阴雨
,云青看向满是水污的地板和摆放了一茶几的药品,微微有些头疼。

    等清理干净后已经是正午,窗外的天黑的根本看不出来早中晚的区别。

    这雨不知道要下到什么时候。

    他简单给自己煮了份面,算做午饭。

    用饭时便感觉太阳穴处一阵刺痛。

    云青刚要起身离开,大脑内部忽然传来一阵猛烈的刺痛,接着便是眩晕感。

    他连忙重新坐回椅子上。

    眉尖死死皱着,眼尾泛着红,身体的不适激的眼圈湿润,眼睫微翘。

    察觉到眼睛上的湿意,云青伸手将那点点细碎珍珠拭去。

    他身体敏感,轻轻剐蹭都很容易留下印子,现在一看,眼尾更加红润。

    猛烈的不适感席卷全身。

    难道是刚刚的淋雨导致受凉了?

    他虽然体质是弱了点,但也还没弱到这种地步吧?

    看了眼窗外,雨还没停,头反而更加晕了,睡一觉吧,说不定醒了就会好点。

    身体越发无力,云青往房间走去,刚躺到床上整个人就直接昏了过去。

    青年躺在床上,手臂上的划痕处,淡淡的黑色雾气再次浮现。

    *

    哪怕是阴沉的暴雨天气也丝毫不影响天华大道上的人出行。

    身着黑色劲装的高大人影从房顶上飞速闪过,雨势说不上大,奇怪得是男人身上的衣服丝毫没有被打湿。

    小巷子深处,男人停下脚步,一跃而下,抖了抖衣服上根本不存在的水珠,从中掏出了一个罗盘状的东西,拨弄了几下。

    “气息应该就是在这附近没错。”

    “得快点把祟气沾染物处理了才行,不然回去又免不了被一顿骂。
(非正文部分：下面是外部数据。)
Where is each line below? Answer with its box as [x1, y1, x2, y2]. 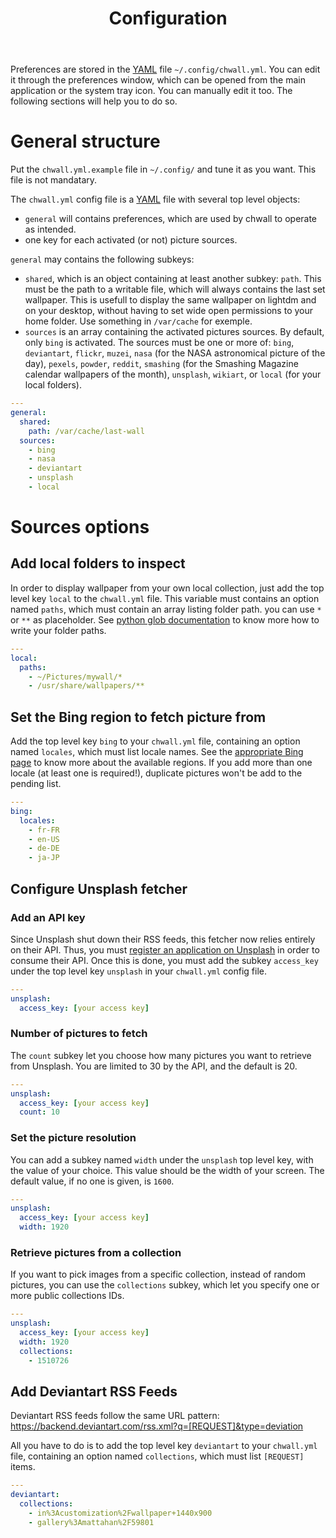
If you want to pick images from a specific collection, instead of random [10, 1268, 307, 1281]
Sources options [10, 516, 150, 539]
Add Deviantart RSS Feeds [10, 1383, 178, 1401]
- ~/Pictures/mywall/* [28, 672, 123, 682]
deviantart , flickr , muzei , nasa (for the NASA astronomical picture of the [24, 347, 326, 359]
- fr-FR [28, 825, 60, 835]
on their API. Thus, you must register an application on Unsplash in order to [10, 943, 320, 956]
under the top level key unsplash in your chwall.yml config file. [10, 965, 267, 977]
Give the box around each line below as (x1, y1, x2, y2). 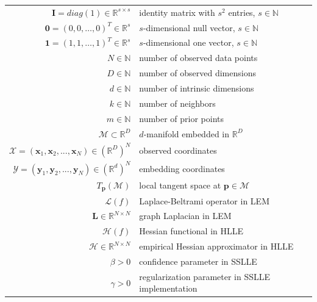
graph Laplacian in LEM (139, 209, 232, 222)
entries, (228, 5, 255, 18)
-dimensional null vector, (143, 21, 235, 34)
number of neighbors (139, 96, 216, 109)
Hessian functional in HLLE (139, 225, 244, 237)
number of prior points (139, 112, 224, 124)
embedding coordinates (139, 162, 225, 174)
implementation (139, 282, 198, 295)
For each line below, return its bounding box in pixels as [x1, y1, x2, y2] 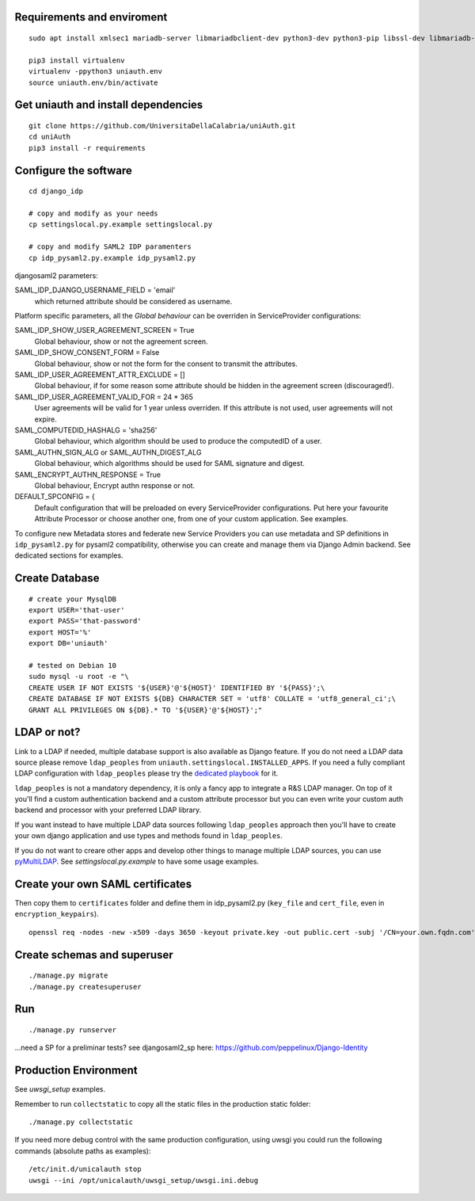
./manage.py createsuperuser [28, 982, 142, 991]
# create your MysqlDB [28, 594, 117, 604]
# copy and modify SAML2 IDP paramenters [28, 242, 192, 251]
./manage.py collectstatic [28, 1117, 134, 1127]
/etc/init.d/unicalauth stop [28, 1165, 142, 1174]
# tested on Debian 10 [28, 662, 117, 670]
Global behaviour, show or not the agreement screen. [34, 337, 209, 346]
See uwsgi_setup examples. [14, 1085, 106, 1094]
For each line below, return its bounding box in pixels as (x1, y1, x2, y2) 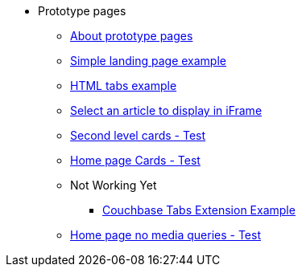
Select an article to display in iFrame (70, 104, 263, 117)
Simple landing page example (70, 54, 226, 67)
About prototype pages (70, 29, 193, 43)
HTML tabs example (70, 79, 177, 92)
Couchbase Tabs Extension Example (102, 203, 296, 217)
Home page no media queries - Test (70, 228, 261, 242)
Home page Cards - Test (70, 153, 201, 167)
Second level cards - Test (70, 128, 206, 142)
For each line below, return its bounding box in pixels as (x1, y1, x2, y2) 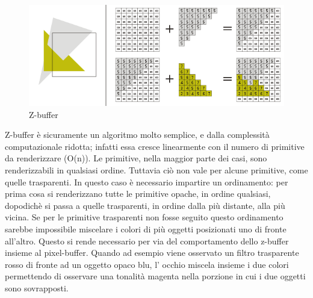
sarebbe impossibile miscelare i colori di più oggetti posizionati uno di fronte (5, 222, 287, 235)
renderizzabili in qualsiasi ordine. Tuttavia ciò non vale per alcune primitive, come (5, 163, 308, 176)
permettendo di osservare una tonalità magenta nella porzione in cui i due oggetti (5, 270, 306, 282)
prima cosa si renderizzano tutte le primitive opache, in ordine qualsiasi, (5, 187, 271, 200)
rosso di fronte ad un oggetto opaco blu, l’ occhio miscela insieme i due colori (5, 258, 289, 270)
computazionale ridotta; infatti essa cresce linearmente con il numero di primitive (5, 140, 305, 152)
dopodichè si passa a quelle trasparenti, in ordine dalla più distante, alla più (5, 199, 285, 211)
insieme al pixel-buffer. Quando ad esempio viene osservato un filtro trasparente (5, 246, 299, 259)
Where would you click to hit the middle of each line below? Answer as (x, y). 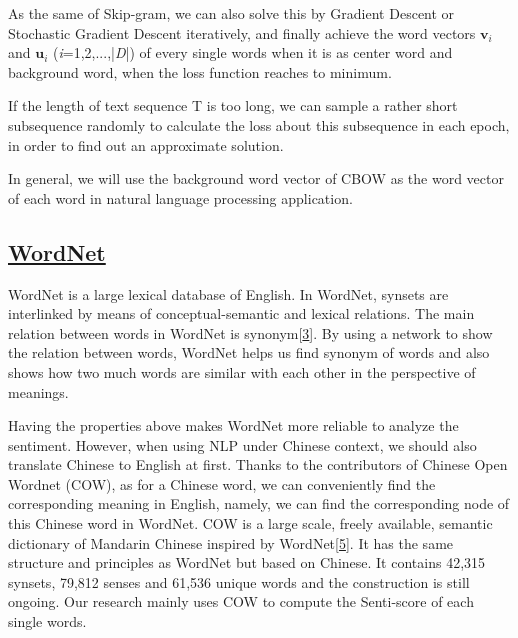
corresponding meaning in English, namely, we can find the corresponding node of (259, 503)
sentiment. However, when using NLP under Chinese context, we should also (242, 444)
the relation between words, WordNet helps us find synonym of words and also (249, 352)
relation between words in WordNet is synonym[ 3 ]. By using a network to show (250, 332)
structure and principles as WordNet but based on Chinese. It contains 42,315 (247, 562)
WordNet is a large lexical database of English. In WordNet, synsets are (228, 293)
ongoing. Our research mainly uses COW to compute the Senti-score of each (241, 601)
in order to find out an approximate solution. (146, 144)
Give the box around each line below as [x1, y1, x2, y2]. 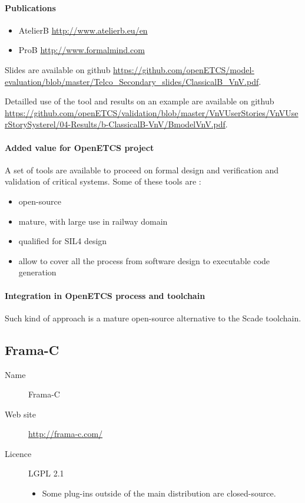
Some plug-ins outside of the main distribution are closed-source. [42, 487, 276, 499]
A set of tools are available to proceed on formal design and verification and [5, 163, 279, 176]
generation [18, 266, 57, 278]
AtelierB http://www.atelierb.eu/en [18, 24, 148, 36]
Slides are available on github [5, 63, 111, 75]
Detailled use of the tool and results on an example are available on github [5, 95, 274, 107]
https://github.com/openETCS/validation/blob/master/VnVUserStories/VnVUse [5, 106, 299, 119]
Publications [5, 1, 56, 14]
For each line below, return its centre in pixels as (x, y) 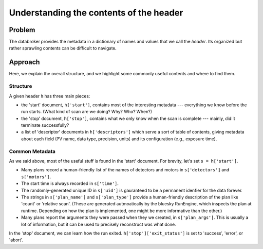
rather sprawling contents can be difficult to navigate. (63, 48)
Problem (22, 30)
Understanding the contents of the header (96, 13)
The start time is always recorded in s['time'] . (70, 183)
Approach (24, 62)
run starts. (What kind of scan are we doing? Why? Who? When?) (87, 112)
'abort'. (16, 240)
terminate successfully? (45, 125)
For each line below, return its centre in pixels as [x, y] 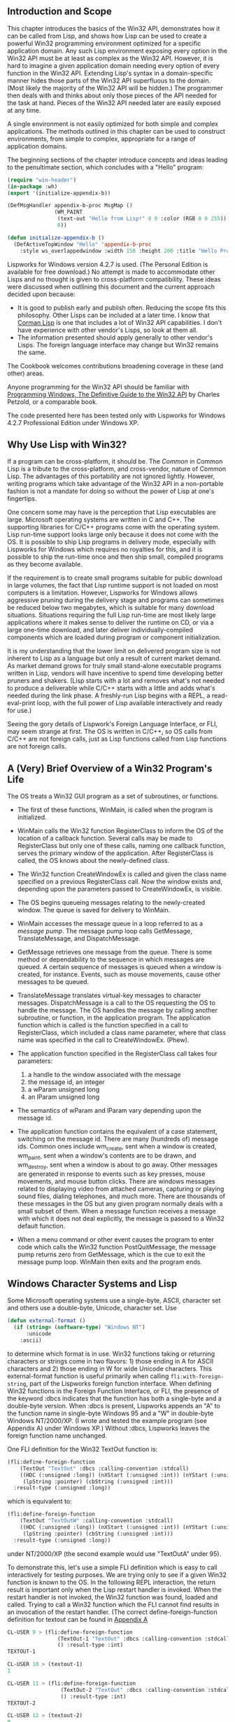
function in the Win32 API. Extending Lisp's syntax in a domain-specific [110, 73]
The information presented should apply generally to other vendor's [115, 337]
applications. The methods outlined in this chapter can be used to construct [116, 131]
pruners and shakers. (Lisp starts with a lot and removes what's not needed [116, 681]
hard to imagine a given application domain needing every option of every [114, 65]
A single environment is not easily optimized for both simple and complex [113, 124]
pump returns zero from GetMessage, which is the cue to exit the [111, 1254]
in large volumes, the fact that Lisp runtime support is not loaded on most [113, 585]
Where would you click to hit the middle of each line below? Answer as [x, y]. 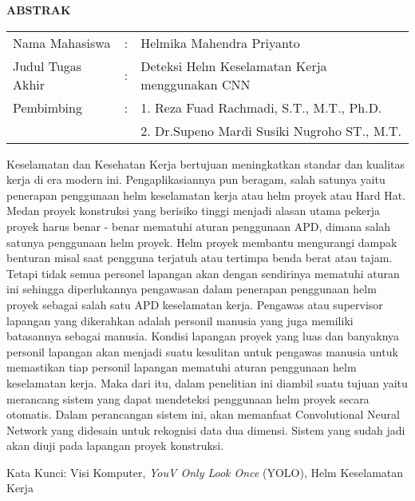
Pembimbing [47, 107]
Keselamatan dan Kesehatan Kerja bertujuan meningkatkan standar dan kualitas [206, 163]
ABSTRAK [39, 10]
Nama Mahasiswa [62, 42]
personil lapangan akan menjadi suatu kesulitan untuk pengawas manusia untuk [202, 351]
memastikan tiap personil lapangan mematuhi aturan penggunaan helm [182, 367]
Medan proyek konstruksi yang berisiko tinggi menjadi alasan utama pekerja [193, 211]
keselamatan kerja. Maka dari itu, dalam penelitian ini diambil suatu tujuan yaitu [207, 382]
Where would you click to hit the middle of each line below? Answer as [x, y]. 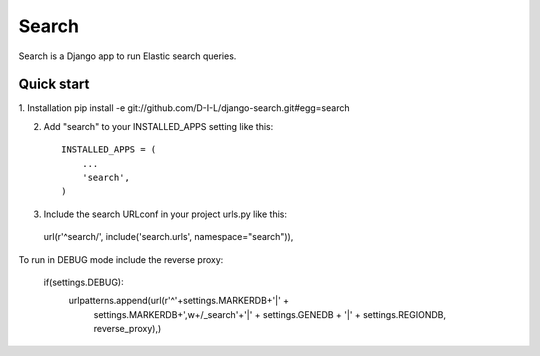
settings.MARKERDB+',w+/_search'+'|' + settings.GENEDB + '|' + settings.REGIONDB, [270, 314]
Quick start [54, 84]
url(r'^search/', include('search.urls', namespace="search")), [168, 237]
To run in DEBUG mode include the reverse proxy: [121, 259]
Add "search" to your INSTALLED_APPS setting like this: [158, 126]
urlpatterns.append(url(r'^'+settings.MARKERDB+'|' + [179, 301]
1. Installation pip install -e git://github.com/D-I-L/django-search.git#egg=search [184, 108]
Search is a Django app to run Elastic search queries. [127, 56]
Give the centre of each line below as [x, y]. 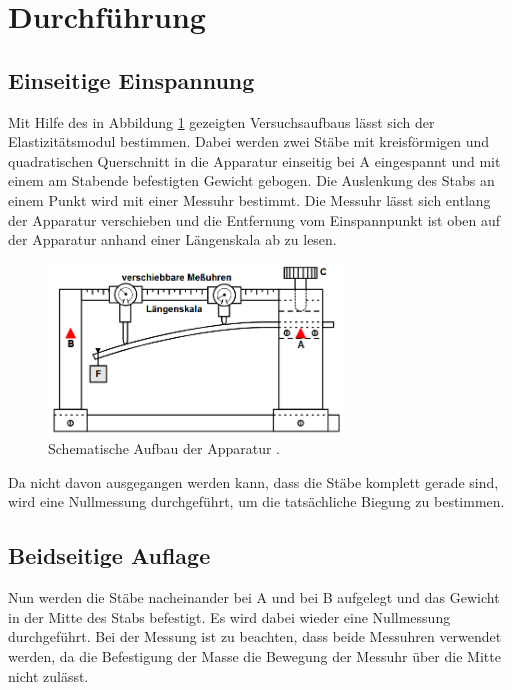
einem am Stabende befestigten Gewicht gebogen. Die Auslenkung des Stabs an [251, 180]
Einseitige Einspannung [131, 79]
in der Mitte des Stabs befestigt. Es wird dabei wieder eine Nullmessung [229, 616]
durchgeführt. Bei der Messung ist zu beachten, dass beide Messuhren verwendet [255, 636]
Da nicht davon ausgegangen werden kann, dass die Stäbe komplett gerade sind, [253, 481]
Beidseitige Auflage [109, 555]
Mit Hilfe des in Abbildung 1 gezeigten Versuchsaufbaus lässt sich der [221, 121]
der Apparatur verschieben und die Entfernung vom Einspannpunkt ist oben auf [254, 219]
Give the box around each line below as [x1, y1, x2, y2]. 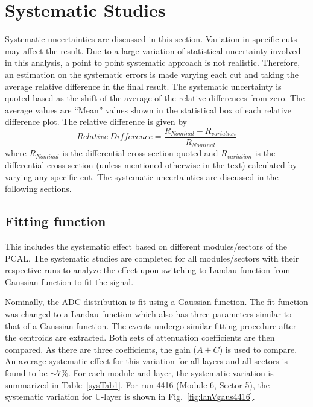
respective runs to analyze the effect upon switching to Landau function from [5, 263, 291, 276]
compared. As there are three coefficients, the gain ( [5, 342, 197, 355]
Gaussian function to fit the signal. [5, 275, 134, 288]
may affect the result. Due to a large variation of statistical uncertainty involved [5, 44, 301, 57]
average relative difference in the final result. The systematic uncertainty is [5, 80, 282, 92]
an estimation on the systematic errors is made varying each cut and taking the [5, 68, 299, 80]
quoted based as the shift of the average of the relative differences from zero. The [5, 92, 305, 104]
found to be [5, 366, 48, 379]
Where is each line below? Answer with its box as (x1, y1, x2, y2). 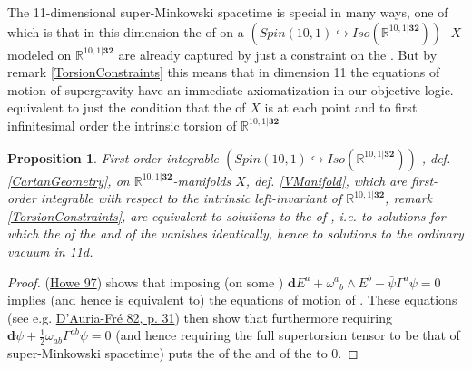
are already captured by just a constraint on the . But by (118, 44, 438, 63)
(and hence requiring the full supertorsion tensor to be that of (115, 325, 460, 345)
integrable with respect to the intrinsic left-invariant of (40, 189, 342, 208)
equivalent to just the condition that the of (7, 98, 246, 117)
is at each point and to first (264, 98, 418, 117)
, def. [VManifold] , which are (245, 170, 407, 189)
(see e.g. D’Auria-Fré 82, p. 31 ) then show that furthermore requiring (7, 307, 392, 326)
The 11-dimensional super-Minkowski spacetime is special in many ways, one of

”

    话说的很苦恼,却不见男人动作有丝毫急意,他不紧不慢的收起罗盘,慢悠悠朝街道走去。

    一个下雨天在街道上肆意走动衣服却十分干燥的黑衣男人,丝毫没有引起街道上来往行人的注意。

    似乎是从未看见过男人一样。

    *

    此时的公寓大床上,青年眼睫微颤,慢慢睁开双眼。

    桃花眼中带着睡久之后的湿润,雾蒙蒙的,看上去很好欺负。

    云青抚了抚额头,还有些滚烫,只是没有之前那么强烈的晕眩感。

    年纪大了,身体不行了啊,吹个风淋个雨都能感冒,云青戏谑的想着。

    得找点感冒药才行,这天气他可不想出门看病,他讨厌雨天。

    云青撑起身子,刚想下床,余光撇过手臂动作一滞。

    眸子中满是不可思议,他手臂上的伤口呢?那么长一条血痕呢?

    虽然说伤的很浅,但毕竟是流血了的,怎么可能睡一觉的功夫就完全愈合,不对劲,十分不对劲。

    难不成他还没睡醒,还在梦中?

    还未完全清醒的云青定定的盯着手臂看了好一会。

    想了会,又躺了回去。

    静静躺了会,云青再睁眼看向手臂,嗯,完好无损,再闭眼。

    沉默了一会,他得出了一个结论。

    他变异了!

    “嘶”

    没等云青多看,手臂上传来一股灼热得烫意,惊的云青直起身子,下意识的将右手覆盖上去好减轻一点这股不适感。

    结果就是右手也被烫了一个激灵。

    这是怎么回事?

    将心下那抹惊慌掩去,他开始思考起这股莫名出现的烫意。

    不存在什么过度压缩血管导致血液瞬间回填产生的热感。

    就算是也不可能这么烫。

    没等云青思考多久,那股灼烧般的烫意慢慢淡了下去,直到逐渐平息恢复正常。

    手臂上,一个图纹开始缓缓显现。

    那是一个很奇怪古老的图纹,似蛇似人,又像三星堆出土中那尊奇异的青铜塑像,周围被一两个不规则方形框着,像,像是一本书?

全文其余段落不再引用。